Flagstaff Lake was a smaller natural lake when the Long Falls Dam impounded the Dead River in 1950, enlarging the lake and turning it into a reservoir used for hydropower electricity production by regulating the flow of the Dead River into the Kennebec River. At the time, the river drive was still a primary means of delivering timber to the pulp mills downstream. Improved highways and the trucking industry have replaced the river drive.
Construction was controversial dating back to 1923, pitting the president of Central Maine Power Company, Walter Wyman, against state legislator and future Maine governor Percival Proctor Baxter. Flagstaff Lake occupies parts of the abandoned and now submerged townships of Flagstaff, Bigelow, Dead River and Carrying Place.

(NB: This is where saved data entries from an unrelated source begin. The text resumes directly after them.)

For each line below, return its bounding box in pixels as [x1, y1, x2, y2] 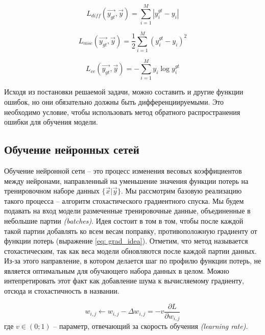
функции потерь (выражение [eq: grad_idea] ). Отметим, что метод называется [4, 235, 248, 246]
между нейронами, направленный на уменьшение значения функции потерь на [4, 175, 249, 186]
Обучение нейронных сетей [4, 141, 139, 157]
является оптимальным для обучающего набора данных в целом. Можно [4, 265, 229, 276]
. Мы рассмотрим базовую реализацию [121, 185, 242, 196]
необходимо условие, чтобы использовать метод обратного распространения [4, 106, 240, 117]
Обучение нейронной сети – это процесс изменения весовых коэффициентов [4, 165, 242, 176]
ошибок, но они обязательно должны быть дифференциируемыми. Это [4, 96, 224, 107]
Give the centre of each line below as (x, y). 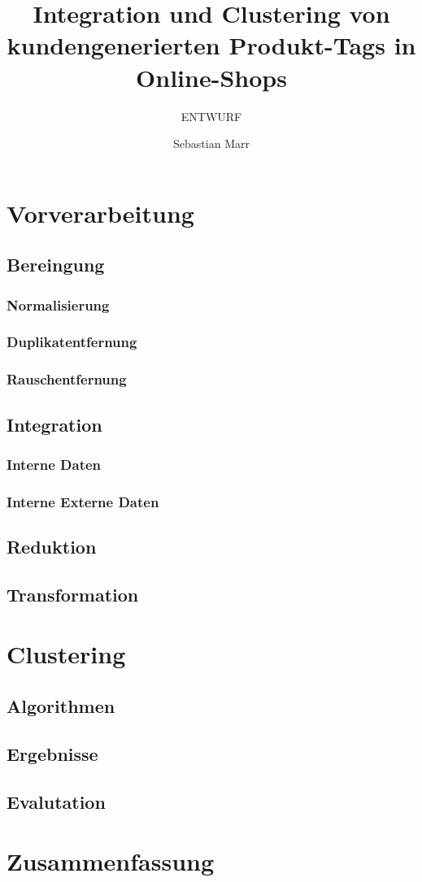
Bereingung (56, 265)
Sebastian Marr (211, 143)
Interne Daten (54, 464)
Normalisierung (58, 304)
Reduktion (52, 547)
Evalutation (56, 801)
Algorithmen (61, 705)
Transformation (73, 594)
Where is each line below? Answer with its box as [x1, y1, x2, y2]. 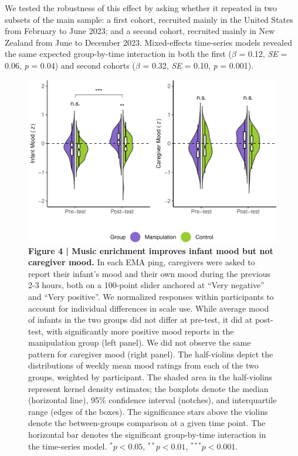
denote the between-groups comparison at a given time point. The [28, 417, 266, 429]
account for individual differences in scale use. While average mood [28, 302, 269, 314]
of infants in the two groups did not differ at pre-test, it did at [28, 313, 253, 326]
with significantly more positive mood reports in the [46, 325, 234, 337]
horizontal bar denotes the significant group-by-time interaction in [28, 428, 266, 441]
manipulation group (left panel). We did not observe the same [28, 336, 251, 349]
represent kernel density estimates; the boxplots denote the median [28, 382, 269, 394]
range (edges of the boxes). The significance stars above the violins [28, 405, 268, 417]
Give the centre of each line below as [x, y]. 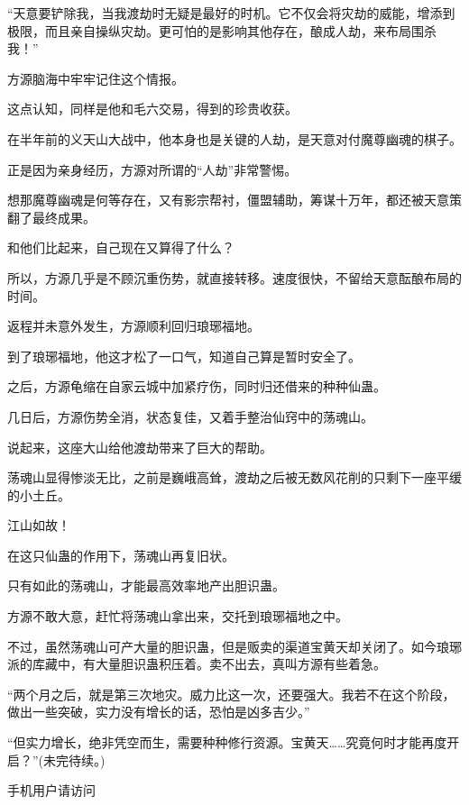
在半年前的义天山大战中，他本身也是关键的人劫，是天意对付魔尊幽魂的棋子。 [234, 138]
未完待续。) [74, 759]
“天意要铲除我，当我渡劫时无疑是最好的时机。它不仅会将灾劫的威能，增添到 [231, 13]
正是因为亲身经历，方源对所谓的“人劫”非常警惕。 [152, 169]
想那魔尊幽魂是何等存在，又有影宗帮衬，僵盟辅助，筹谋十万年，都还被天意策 [234, 200]
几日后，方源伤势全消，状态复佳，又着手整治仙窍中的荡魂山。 [190, 416]
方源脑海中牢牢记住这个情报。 [96, 78]
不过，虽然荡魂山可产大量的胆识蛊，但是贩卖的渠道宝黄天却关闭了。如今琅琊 [234, 646]

The dam is 45 feet high, 1339 feet long at its crest, and consists of a 450-foot concrete spillway, a 125-foot-long concrete section containing five 20-foot-wide Taintor, a 70-foot-long concrete section containing two Broome gates, a fishway, and a log sluice, and a 694-foot-long earthen dike. The dam is owned and operated by NextEra Energy, but no electricity is generated here. The dam is operated to regulate and augment flows that are used by nine downstream mainstem Kennebec River hydropower projects, and to control flooding.